The requestReportTsw parameter previously received from the SCF causes a parameter reportTsw to be sent to the SCF from the SSF in the ACR operation. Inclusion of this parameter notifies the SCF that the ACR operation has resulted from expiry of the tsw timer. The SCF initiates further ACH and SCI operations, with the latter causing a new AoC element to be sent to the SSF and the former causing a new tsw interval and a requestReportTsw parameter to be sent to the SSF.

The process described above is repeated, with a new timer being started and the new AoC element being sent to the mobile terminal upon expiry of the timer. Several new AoC elements and respective tsw intervals may be sent during a given call, until such time as the call is disconnected.

Figure 3 is a flow diagram illustrating the method of managing charging in a mobile network as described above.

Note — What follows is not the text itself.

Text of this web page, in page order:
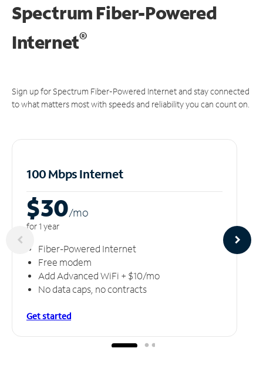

An alternative to using a requestReportTsw parameter to trigger the sending of a reportTsw and hence to notify the SCF of the expiry of the tsw timer, is to introduce a new detection point at the SSF. This detection point is referred to here as "DPTswexpired". The DPTswexpired is armed by a RequestReportBCSM (RRB) operation by the SCF and reported to the SCF with an EventReportBCSM (ERB) operation. Expiry of the tsw timer at the SSF will thus be notified to the SCF, which will then know to send the new AoC element and tsw interval to the SSF. The signalling associated with this alternative embodiment of the invention is illustrated in Figure 4.

It will be appreciated by the person of skill in the art that various modifications may be made to the above described embodiments without departing from the scope of the invention.